**EXERCISE DIRECTIONS**
What you give back from the listing below should be an exact copy of the lines from the one with "Give the box" down to the one with "defines a set of disparities (61, 9)", and it should contain no pictures.

**DATA FOR THE TASK**
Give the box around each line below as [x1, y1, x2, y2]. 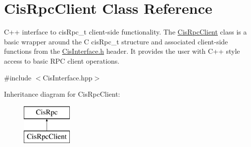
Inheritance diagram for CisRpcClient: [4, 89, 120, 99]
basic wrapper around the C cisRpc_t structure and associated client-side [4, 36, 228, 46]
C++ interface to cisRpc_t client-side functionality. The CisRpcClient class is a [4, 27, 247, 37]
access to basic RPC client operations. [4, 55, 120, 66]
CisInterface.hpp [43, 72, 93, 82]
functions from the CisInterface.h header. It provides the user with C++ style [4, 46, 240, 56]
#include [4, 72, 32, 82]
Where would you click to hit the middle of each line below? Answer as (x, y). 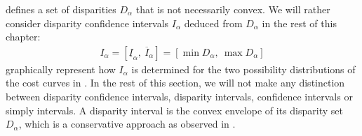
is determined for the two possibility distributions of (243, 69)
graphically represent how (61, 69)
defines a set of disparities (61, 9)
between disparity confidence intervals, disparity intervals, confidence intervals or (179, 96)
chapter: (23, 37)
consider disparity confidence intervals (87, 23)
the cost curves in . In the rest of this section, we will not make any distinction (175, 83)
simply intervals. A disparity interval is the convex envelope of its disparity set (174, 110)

...

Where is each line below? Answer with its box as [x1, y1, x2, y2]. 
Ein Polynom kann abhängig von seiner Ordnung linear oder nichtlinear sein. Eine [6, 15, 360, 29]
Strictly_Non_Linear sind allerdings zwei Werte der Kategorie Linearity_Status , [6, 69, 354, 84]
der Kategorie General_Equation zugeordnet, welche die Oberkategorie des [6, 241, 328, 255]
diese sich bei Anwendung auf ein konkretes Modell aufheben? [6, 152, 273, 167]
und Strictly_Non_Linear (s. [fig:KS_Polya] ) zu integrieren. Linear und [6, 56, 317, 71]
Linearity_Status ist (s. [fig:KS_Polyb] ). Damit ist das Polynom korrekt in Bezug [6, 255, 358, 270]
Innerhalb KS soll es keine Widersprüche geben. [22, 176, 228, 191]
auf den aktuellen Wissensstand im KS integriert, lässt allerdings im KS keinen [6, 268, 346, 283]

* * *

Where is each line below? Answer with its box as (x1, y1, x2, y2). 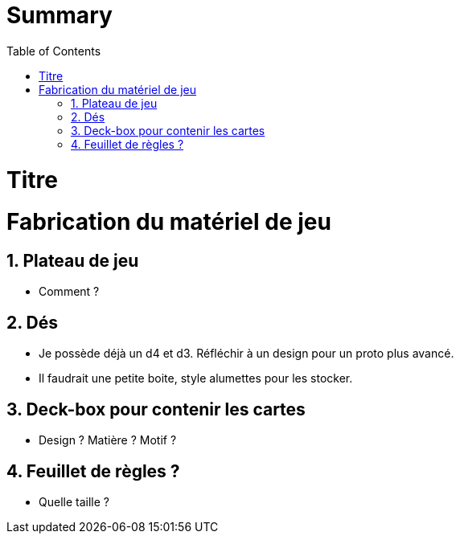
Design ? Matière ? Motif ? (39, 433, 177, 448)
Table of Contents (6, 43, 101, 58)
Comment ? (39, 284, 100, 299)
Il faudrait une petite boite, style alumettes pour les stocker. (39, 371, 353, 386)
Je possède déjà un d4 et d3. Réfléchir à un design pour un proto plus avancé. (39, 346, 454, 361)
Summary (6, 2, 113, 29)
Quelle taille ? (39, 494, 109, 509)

**RESPONSE**
Give the box around each line below as [x1, y1, x2, y2]. 
Inheritance diagram for CisRpcClient: [4, 89, 120, 99]
basic wrapper around the C cisRpc_t structure and associated client-side [4, 36, 228, 46]
C++ interface to cisRpc_t client-side functionality. The CisRpcClient class is a [4, 27, 247, 37]
access to basic RPC client operations. [4, 55, 120, 66]
CisInterface.hpp [43, 72, 93, 82]
functions from the CisInterface.h header. It provides the user with C++ style [4, 46, 240, 56]
#include [4, 72, 32, 82]
Where would you click to hit the middle of each line below? Answer as (x, y). 
is determined for the two possibility distributions of (243, 69)
graphically represent how (61, 69)
defines a set of disparities (61, 9)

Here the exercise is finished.